Charles Explorer logo

Genome-wide variant calling in reanalysis of exome sequencing data uncovered a pathogenic TUBB3 variant

Publication at Second Faculty of Medicine |


Almost half of all individuals affected by intellectual disability (ID) remain undiagnosed. In the Solve-RD project, exome sequencing (ES) datasets from unresolved individuals with (syndromic) ID (n = 1,472 probands) are systematically reanalyzed, starting from raw sequencing files, followed by genome-wide variant calling and new data interpretation.

This strategy led to the identification of a disease-causing de novo missense variant in TUBB3 in a girl with severe developmental delay, secondary microcephaly, brain imaging abnormalities, high hypermetropia, strabismus and short stature. Interestingly, the TUBB3 variant could only be identified through reanalysis of ES data using a genome-wide variant calling approach, despite being located in protein coding sequence.

More detailed analysis revealed that the position of the variant within exon 5 of TUBB3 was not targeted by the enrichment kit, although consistent high-quality coverage was obtained at this position, resulting from nearby targets that provide off-target coverage.

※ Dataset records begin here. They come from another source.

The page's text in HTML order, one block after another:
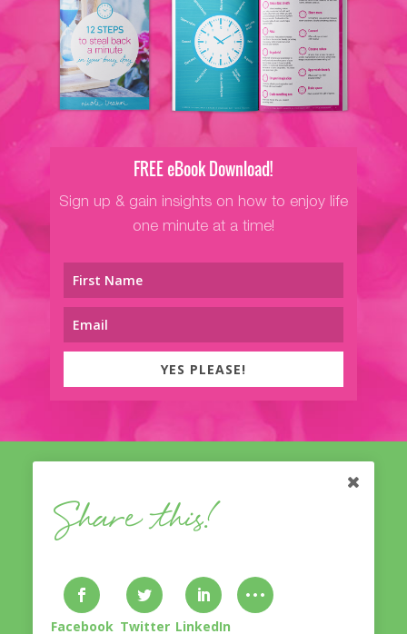
FREE eBook Download!
Sign up & gain insights on how to enjoy life
one minute at a time!
YES PLEASE!
designed & developed byBliss Inventive
Reserved.
Privacy Policy & Disclaimer
Share this!
Facebook Twitter LinkedIn
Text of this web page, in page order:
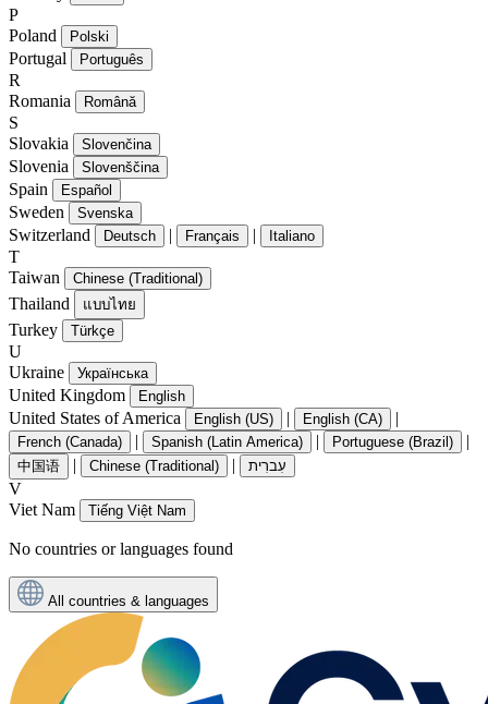
P
Poland
Polski
Portugal Português
R
Romania
Română
S
Slovakia
Slovenčina
Slovenia Slovenščina
Spain Español
Sweden Svenska
Switzerland Deutsch | Français | Italiano
T
Taiwan
Chinese (Traditional)
Thailand แบบไทย
Turkey Türkçe
U
Ukraine
Українська
United Kingdom English
United States of America English (US) | English (CA) |
French (Canada) | Spanish (Latin America) | Portuguese (Brazil) |
中国语 | Chinese (Traditional) | עִברִית
V
Viet Nam
Tiếng Việt Nam
No countries or languages found
All countries & languages
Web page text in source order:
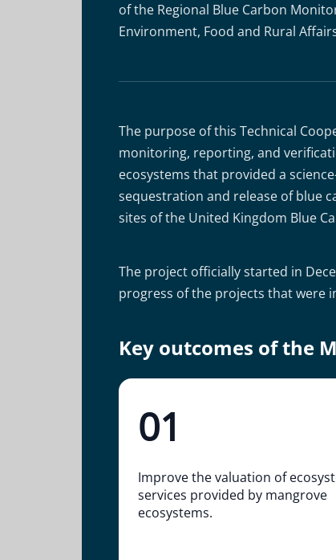
of the Regional Blue Carbon
Environment, Food and Rural
The purpose of this Technical
monitoring, reporting, and
ecosystems that provided a
sequestration and release of blue
sites of the United Kingdom Blue
The project officially started in
progress of the projects that were
Key outcomes of the
01
Improve the valuation of
services provided by mangrove
ecosystems.
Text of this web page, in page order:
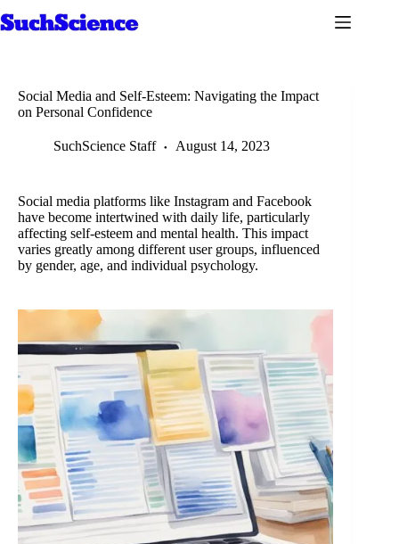
to
Social Media and Self-Esteem: Navigating the Impact
on Personal Confidence
SuchScience Staff August 14, 2023
Social media platforms like Instagram and Facebook
have become intertwined with daily life, particularly
affecting self-esteem and mental health. This impact
varies greatly among different user groups, influenced
by gender, age, and individual psychology.
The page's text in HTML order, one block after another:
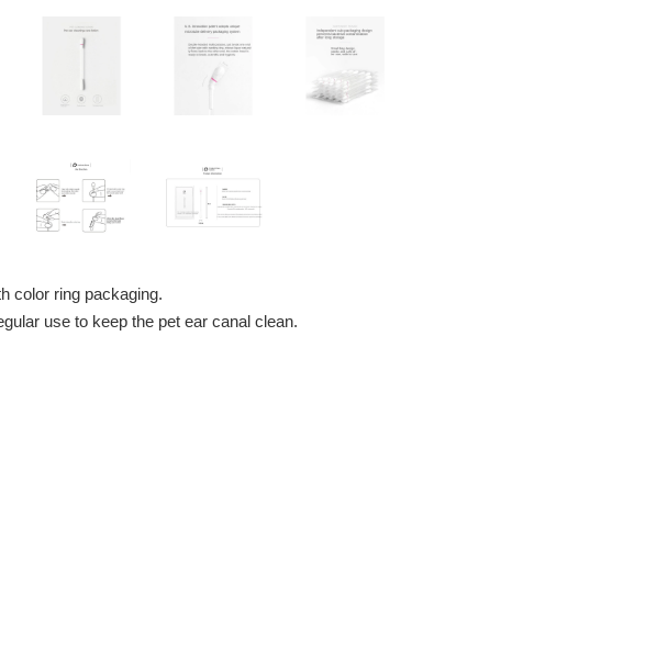
color ring packaging.
use to keep the pet ear canal clean.
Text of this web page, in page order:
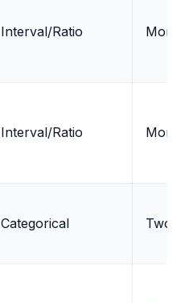
Interval/Ratio More
Interval/Ratio More
Categorical Two
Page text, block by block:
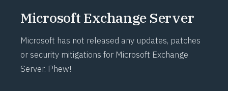
Microsoft Exchange Server
Microsoft has not released any updates, patches
or security mitigations for Microsoft Exchange
Server. Phew!
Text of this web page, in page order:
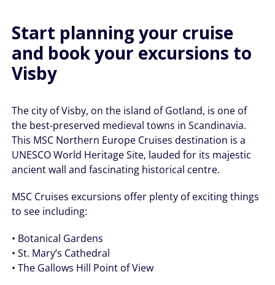
Start planning your cruise
and book your excursions to
Visby
The city of Visby, on the island of Gotland, is one of
the best-preserved medieval towns in Scandinavia.
This MSC Northern Europe Cruises destination is a
UNESCO World Heritage Site, lauded for its majestic
ancient wall and fascinating historical centre.
MSC Cruises excursions offer plenty of exciting things
to see including:
• Botanical Gardens
• St. Mary’s Cathedral
• The Gallows Hill Point of View
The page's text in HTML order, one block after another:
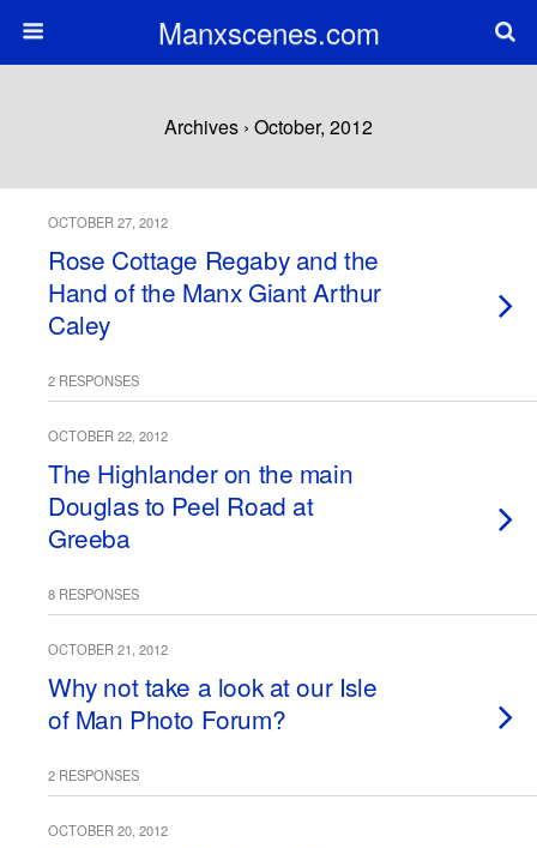
Manxscenes.com
Archives › October, 2012
OCTOBER 27, 2012
Rose Cottage Regaby and the
Hand of the Manx Giant Arthur
Caley
2 RESPONSES
OCTOBER 22, 2012
The Highlander on the main
Douglas to Peel Road at
Greeba
8 RESPONSES
OCTOBER 21, 2012
Why not take a look at our Isle
of Man Photo Forum?
2 RESPONSES
OCTOBER 20, 2012
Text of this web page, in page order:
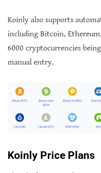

In the initial analysis, variant calling was restricted to the exon targets +- 200 bases, allowing the variant to escape detection by the variant calling algorithm.

This phenomenon may potentially occur more often, as we determined that 36 established ID genes have robust off-target coverage in coding sequence. Moreover, within these regions, for 17 genes (likely) pathogenic variants have been identified before.

Therefore, this clinical report highlights that, although compute-intensive, performing genome-wide variant calling instead of target-based calling may lead to the detection of diagnostically relevant variants that would otherwise remain unnoticed.